Przyznał, że "jest mu bardzo smutno" z powodu decyzji rządu o zawieszeniu rozmów o członkostwie we Wspólnocie do 2028 roku. Dodał, że "Gruzja jest niepodległym państwem i to ona decyduje, czy chce podążać w stronę europejskiej integracji".

Spytany o to, jakie kroki UE podejmie wobec Gruzji po czwartkowej decyzji, odpowiedział, że sprawa ta zostanie omówiona podczas spotkania Rady do Spraw Zagranicznych, które odbędzie się 16 grudnia. Herczyński zaznaczył, że wszystkie opcje są możliwe, w tym zakończenie umowy o ruchu bezwizowym między krajem a UE.

Protesty w stolicy GruzjiPAP/EPA/DAVID MDZINARISHVILI

List pracowników MSZ i oświadczenie z resortu obrony

W piątek pojawił się też krążący po internecie list z podpisami aż 114 pracowników gruzińskiego MSZ. Wynika z niego, że są to osoby pracujące w resorcie w kraju, jak i na misjach zagranicznych.
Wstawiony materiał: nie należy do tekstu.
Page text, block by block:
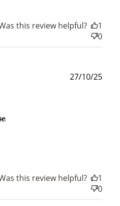
this review helpful?
1
0
27/10/25
this review helpful?
1
0
every time you shop.
Points
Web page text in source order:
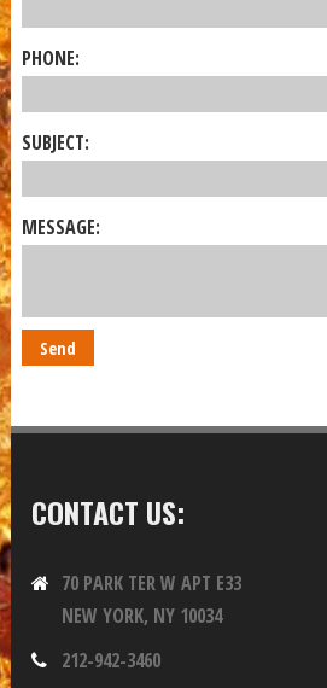
PHONE:
SUBJECT:
MESSAGE:
CONTACT US:
70 PARK TER W APT E33
NEW YORK, NY 10034
212-942-3460
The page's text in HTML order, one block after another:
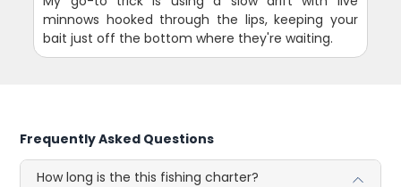
minnows hooked through the lips, keeping your
bait just off the bottom where they're waiting.
Frequently Asked Questions
How long is the this fishing charter?
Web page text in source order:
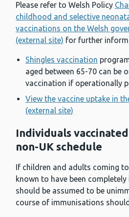
Please refer to Welsh Policy
childhood and selective
vaccinations on the Welsh
(external site) for further
Shingles vaccination
aged between 65-70 can be
vaccination if operationally
View the vaccine uptake in
(external site)
Individuals
non-UK schedule
If children and adults coming
known to have been
should be assumed to be
course of immunisations
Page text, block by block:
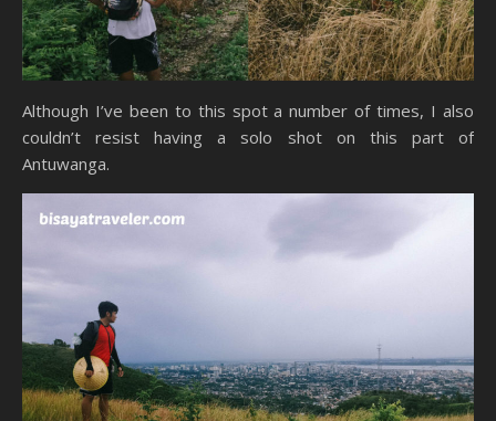
Although I’ve been to this spot a number of times, I also
couldn’t resist having a solo shot on this part of
Antuwanga.
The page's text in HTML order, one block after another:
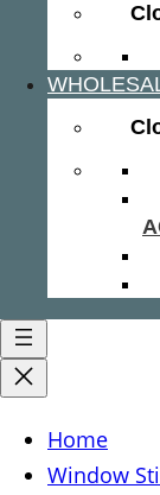
Home
Window
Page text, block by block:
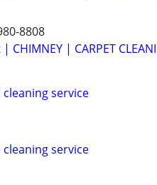
8808
CHIMNEY | CARPET
service
service
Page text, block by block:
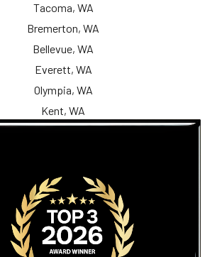
Tacoma, WA
Bremerton, WA
Bellevue, WA
Everett, WA
Olympia, WA
Kent, WA
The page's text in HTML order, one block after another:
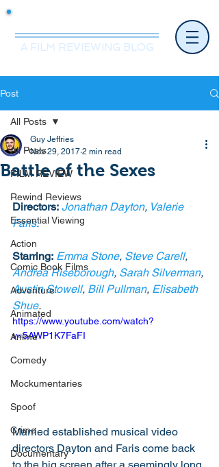
A FILM REVIEWING BLOG
Post
All Posts
FILM REVIEW
Rewind Reviews
Essential Viewing
Action
Comic Book Films
Adventure
Animated
Anime
Comedy
Mockumentaries
Spoof
Crime
Documentary
All Posts
Battle of the Sexes
Guy Jeffries
Nov 29, 2017 2 min read
Directors: Jonathan Dayton, Valerie
Faris.
Starring: Emma Stone, Steve Carell,
Andrea Riseborough, Sarah Silverman,
Austin Stowell, Bill Pullman, Elisabeth
Shue.
https://www.youtube.com/watch?
v=5AWP1K7FaFI
Married established musical video
directors Dayton and Faris come back

Pracownicy MSZ napisali w liście, że decyzja gruzińskiego rządu jest niezgodna ze strategicznymi interesami kraju oraz sprzeczna z konstytucją. Ostrzegli, że może to doprowadzić do izolacji państwa i utraty szansy na przystąpienie do Unii Europejskiej.

Wiceprzewodnicząca parlamentu uznała, że osoby, które podpisały list, powinny odejść z pracy. Dodatkowo Nino Cilosani określiła decyzję o jego podpisaniu jako "okropną". Natomiast w związku z decyzją rządu w piątek swoją dymisję ogłosił ambasador Gruzji w Bułgarii.
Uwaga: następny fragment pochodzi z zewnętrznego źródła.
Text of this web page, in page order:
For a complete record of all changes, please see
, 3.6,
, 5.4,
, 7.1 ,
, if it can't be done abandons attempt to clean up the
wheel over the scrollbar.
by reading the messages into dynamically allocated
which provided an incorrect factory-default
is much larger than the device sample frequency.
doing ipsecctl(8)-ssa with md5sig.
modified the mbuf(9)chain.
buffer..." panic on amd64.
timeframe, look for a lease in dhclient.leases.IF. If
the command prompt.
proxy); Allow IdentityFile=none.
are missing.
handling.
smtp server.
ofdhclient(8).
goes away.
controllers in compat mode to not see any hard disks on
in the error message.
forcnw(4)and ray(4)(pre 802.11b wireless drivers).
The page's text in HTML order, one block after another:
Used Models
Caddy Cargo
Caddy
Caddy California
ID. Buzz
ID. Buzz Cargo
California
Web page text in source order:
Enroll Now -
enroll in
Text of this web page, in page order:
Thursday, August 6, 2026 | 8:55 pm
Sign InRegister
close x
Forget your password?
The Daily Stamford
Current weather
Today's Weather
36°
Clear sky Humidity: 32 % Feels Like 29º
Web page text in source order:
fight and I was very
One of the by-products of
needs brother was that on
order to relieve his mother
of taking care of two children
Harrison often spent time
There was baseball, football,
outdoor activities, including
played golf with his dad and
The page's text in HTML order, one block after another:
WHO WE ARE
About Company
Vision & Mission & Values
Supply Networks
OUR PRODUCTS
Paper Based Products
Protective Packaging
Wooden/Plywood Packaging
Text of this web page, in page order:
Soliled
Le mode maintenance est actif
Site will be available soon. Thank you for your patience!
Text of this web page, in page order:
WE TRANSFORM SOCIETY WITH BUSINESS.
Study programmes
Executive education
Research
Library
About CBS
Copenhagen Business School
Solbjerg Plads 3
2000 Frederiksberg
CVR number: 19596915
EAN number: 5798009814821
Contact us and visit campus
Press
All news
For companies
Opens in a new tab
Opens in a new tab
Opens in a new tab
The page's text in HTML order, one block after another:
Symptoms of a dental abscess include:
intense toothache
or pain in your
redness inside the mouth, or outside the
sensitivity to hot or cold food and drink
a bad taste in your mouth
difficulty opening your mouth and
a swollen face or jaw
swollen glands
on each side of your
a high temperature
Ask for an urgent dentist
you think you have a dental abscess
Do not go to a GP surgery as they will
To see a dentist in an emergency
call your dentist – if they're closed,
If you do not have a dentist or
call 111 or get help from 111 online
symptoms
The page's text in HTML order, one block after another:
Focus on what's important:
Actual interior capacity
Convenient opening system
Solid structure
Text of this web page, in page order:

Po południu pojawiły się informacje o tym, że kilkudziesięciu pracowników gruzińskiego ministerstwa obrony wydało wspólne oświadczenie, sprzeciwiając się decyzji rządu o zawieszeniu rozmów na temat wstąpienia kraju do UE. W dokumencie wyrazili poparcie dla proeuropejskiego kursu Gruzji. "To właśnie europejska i euroatlantycka integracja jest bezalternatywnym sposobem na dalsze wzmocnienie bezpieczeństwa kraju i wzmocnienie jego suwerenności oraz jest głównym priorytetem polityki zagranicznej i bezpieczeństwa, co jest zapisane w konstytucji Gruzji (...)" - podkreślono we wspólnym oświadczeniu podpisanym przez ponad 40 pracowników ministerstwa obrony.
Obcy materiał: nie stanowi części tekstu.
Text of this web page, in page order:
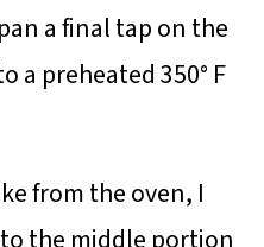
a final tap on the
a preheated 350° F
from the oven, I
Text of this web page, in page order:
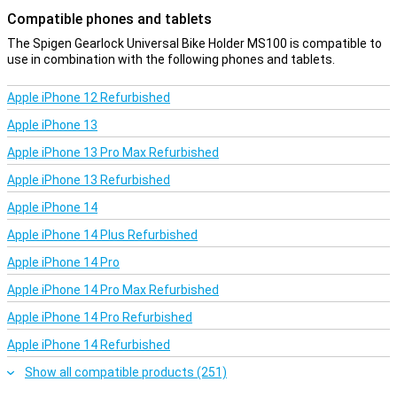
Compatible phones and tablets
The Spigen Gearlock Universal Bike Holder MS100 is compatible to
use in combination with the following phones and tablets.
Apple iPhone 12 Refurbished
Apple iPhone 13
Apple iPhone 13 Pro Max Refurbished
Apple iPhone 13 Refurbished
Apple iPhone 14
Apple iPhone 14 Plus Refurbished
Apple iPhone 14 Pro
Apple iPhone 14 Pro Max Refurbished
Apple iPhone 14 Pro Refurbished
Apple iPhone 14 Refurbished
Show all compatible products (251)
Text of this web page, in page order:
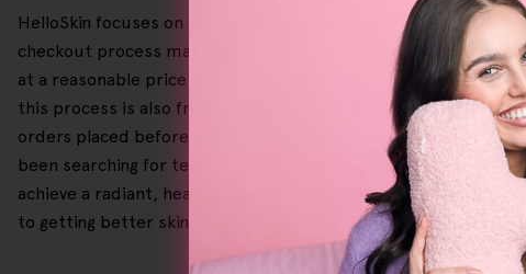
HelloSkin focuses on delivering premium quality skincare at
checkout process makes your shopping experience smooth
at a reasonable price point. For your peace of mind, we have
this process is also free, you'll know that we have your back,
orders placed before 2.00 p.m. are handled and shipped on
been searching for terms like '
Tanning Face Serum' or '
achieve a radiant, healthy complexion every time, so why
to getting better skin!
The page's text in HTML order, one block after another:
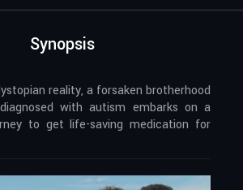
Synopsis
reality, a forsaken brotherhood
with autism embarks on a
to get life-saving medication for
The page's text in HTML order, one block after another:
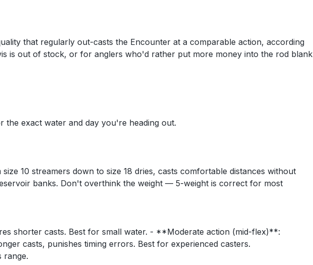
that regularly out-casts the Encounter at a comparable action, according
is out of stock, or for anglers who'd rather put more money into the rod blank
the exact water and day you're heading out.
10 streamers down to size 18 dries, casts comfortable distances without
banks. Don't overthink the weight — 5-weight is correct for most
shorter casts. Best for small water. - **Moderate action (mid-flex)**:
casts, punishes timing errors. Best for experienced casters.
range.
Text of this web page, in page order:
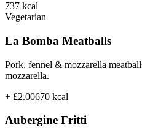
737 kcal
Vegetarian
La Bomba Meatballs
Pork, fennel & mozzarella
mozzarella.
+ £2.00670 kcal
Aubergine Fritti
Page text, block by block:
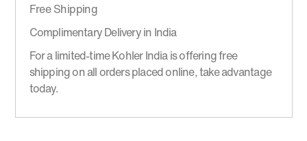
Free Shipping
Complimentary Delivery in India
For a limited-time Kohler India is offering free
shipping on all orders placed online, take advantage
today.

Tbilisi, Gruzja. ProtestyDAVID MDZINARISHVILI/EPA

CZYTAJ TEŻ: "Rzucają na ziemię, kopią". Siły bezpieczeństwa tłumią protest w Tbilisi >>>

W czwartek wieczorem w centrum Tbilisi doszło do starć podczas protestu przeciwko decyzji rządu o zawieszeniu rozmów o przystąpieniu do UE do 2028 roku. Służby użyły pałek i gazu łzawiącego, aby rozpędzić demonstrantów. W protestach uczestniczyła prezydentka kraju Salome Zurabiszwili.

W piątek premier Gruzji Irakli Kobachidze oświadczył, że kwestia rozmów o wejściu jego kraju do UE jest wykorzystywana jako "sztuczny instrument szantażu" i zapewnił, że rząd jest oddany europejskiemu kursowi.

Premier oskarżył ambasadora UE o "udział w kampanii dezinformacyjnej" po ogłoszeniu przez rząd decyzji o zawieszeniu rozmów na temat przystąpienia do Unii Europejskiej. Zdaniem premiera, dyplomata zinterpretował tę decyzję jako zatrzymanie procesu integracji europejskiej, podczas gdy, jak zapewnił Kobachidze, władze są oddane europejskiemu kursowi. - Jesteśmy oddani naszemu europejskiemu kursowi, ale rozpoczęcie rozmów to sztuczny instrument szantażu - powiedział na briefingu Kobachidze, którego cytuje Echo Kawkaza (filia Radia Swoboda).

Premier Gruzji nie wykluczył podjęcia wobec Pawła Herczyńskiego "środków dyplomatycznych", w tym wezwania go do ministerstwa spraw zagranicznych. Zarzucił dyplomacie, że "bezpośrednio uczestniczył w przedwyborczej agitacji" na rzecz opozycji i przeciwko rządzącemu ugrupowaniu Gruzińskie Marzenie.